Why does my wine contain milk products?

This unusual question was posed recently by a customer who was rather surprised to find the following label on the back of her Chardonnay - 'This wine has been produced with aid of milk products and traces may remain' thus leading to the perplexing question of what milk was doing in a bottle of wine.

For the answer to this we can look back to 2002, when the Food Standards Authority (FSANZ) revised the food standard for Australia and New Zealand. Within this revision, wine was more formally recognised as a food, thus subjecting wine to the same (world class) standards of health and safety as 'food products'.

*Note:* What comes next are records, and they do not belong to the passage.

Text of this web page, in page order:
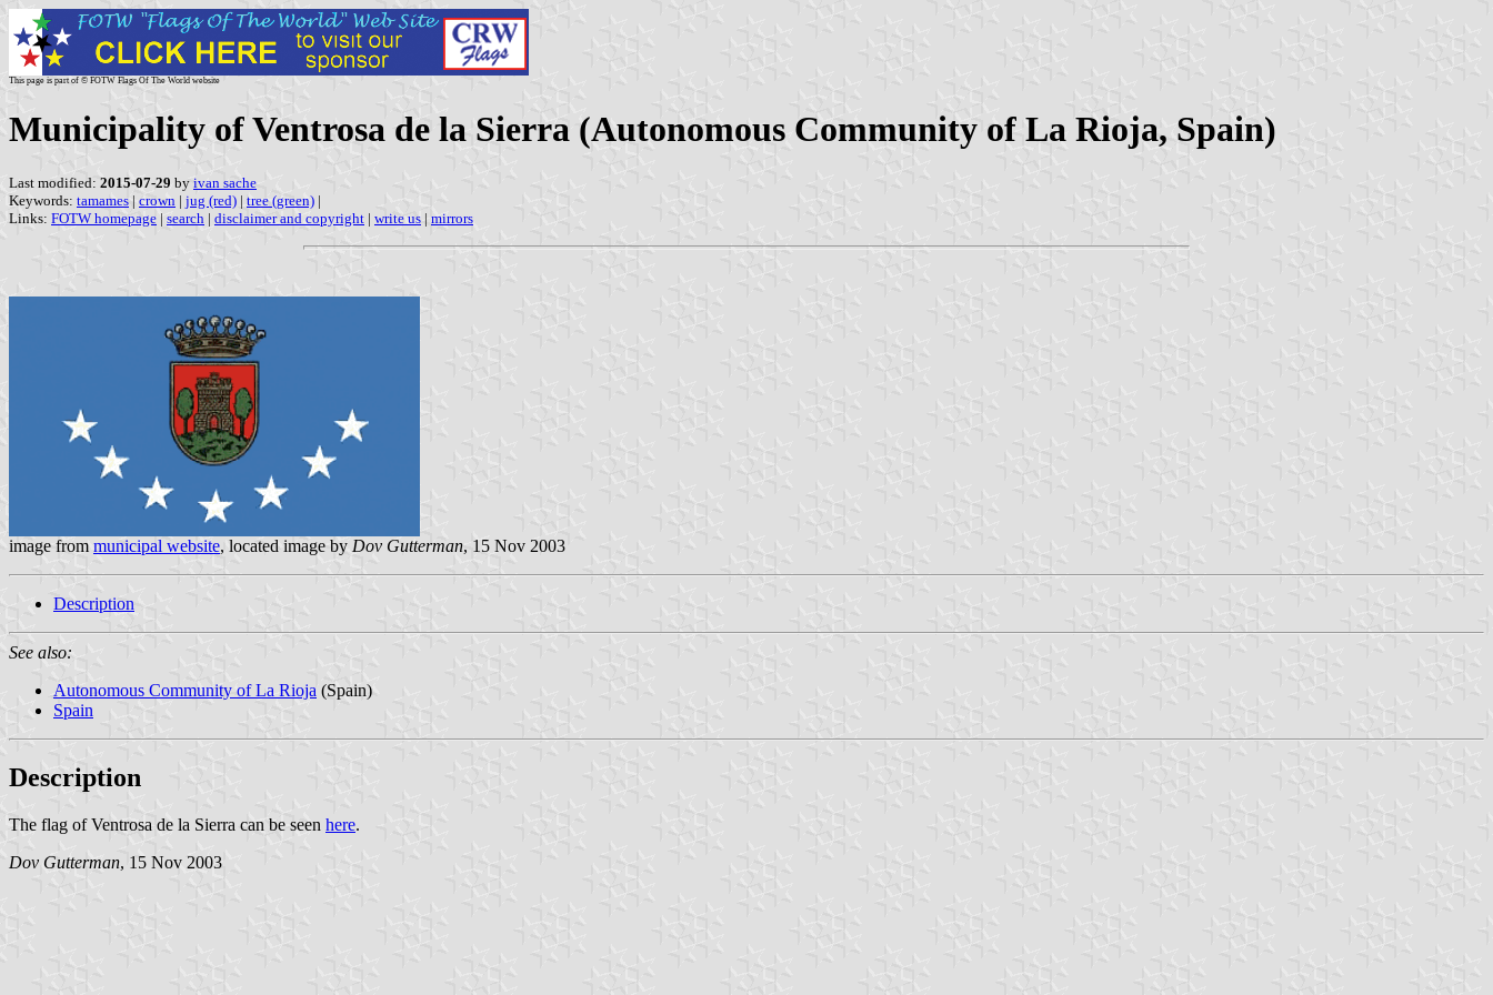
This page is part of © FOTW Flags Of The World website
Municipality of Ventrosa de la Sierra (Autonomous Community of La Rioja, Spain)
Last modified: 2015-07-29 by ivan sache
Keywords: tamames | crown | jug (red) | tree (green) |
Links: FOTW homepage | search | disclaimer and copyright | write us | mirrors
image from municipal website, located image by Dov Gutterman, 15 Nov 2003
Description
See also:
Autonomous Community of La Rioja (Spain)
Spain
Description
The flag of Ventrosa de la Sierra can be seen here.
Dov Gutterman, 15 Nov 2003

Also in the revision was a change in food labelling, including the advent of the allergen warning - a declaration requiring producers to specify if certain substances have been used as an ingredient, food additive or processing aid and are present in the final product. These substances have been identified as allergens - substances that can cause an adverse allergic reaction in humans. They include:

- Cereals containing gluten and their products
- Crustacea and their products
- Egg and egg products
- Fish and fish products
- Milk and milk products
- Nuts and sesame seeds and their products
- Peanuts and soybeans, and their products
- Added sulphites in concentrations of 10mg/kg or more
- Royal jelly
- Bee pollen
- Propolis

Now wine is a classically natural product (fermented grape juice) with stringent laws on what can be 'added' to wine, yet there are some quite unusual natural products that are used in the production process. Previously, little attention was paid to these products, however the increased awareness of allergens and the increased prevalence of allergies ultimately spurred the food standards authority to introduce the requirement for the allergen warning.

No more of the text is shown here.